* **What the task requires**: Write out exactly the lines that run from the one containing "be used to negotiate" to the end of the entries below, with both end lines included.

* **Data for this task**:
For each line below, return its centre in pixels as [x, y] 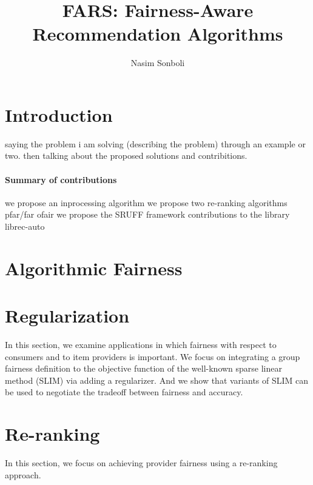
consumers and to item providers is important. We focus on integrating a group [153, 356]
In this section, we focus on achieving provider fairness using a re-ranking [141, 463]
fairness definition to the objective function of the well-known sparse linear [144, 368]
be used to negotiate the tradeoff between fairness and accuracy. [124, 392]
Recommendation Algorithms [158, 34]
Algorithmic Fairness [94, 268]
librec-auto [25, 226]
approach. [23, 474]

* **Answer section**:
be used to negotiate the tradeoff between fairness and accuracy. [124, 392]
Recommendation Algorithms [158, 34]
Algorithmic Fairness [94, 268]
librec-auto [25, 226]
approach. [23, 474]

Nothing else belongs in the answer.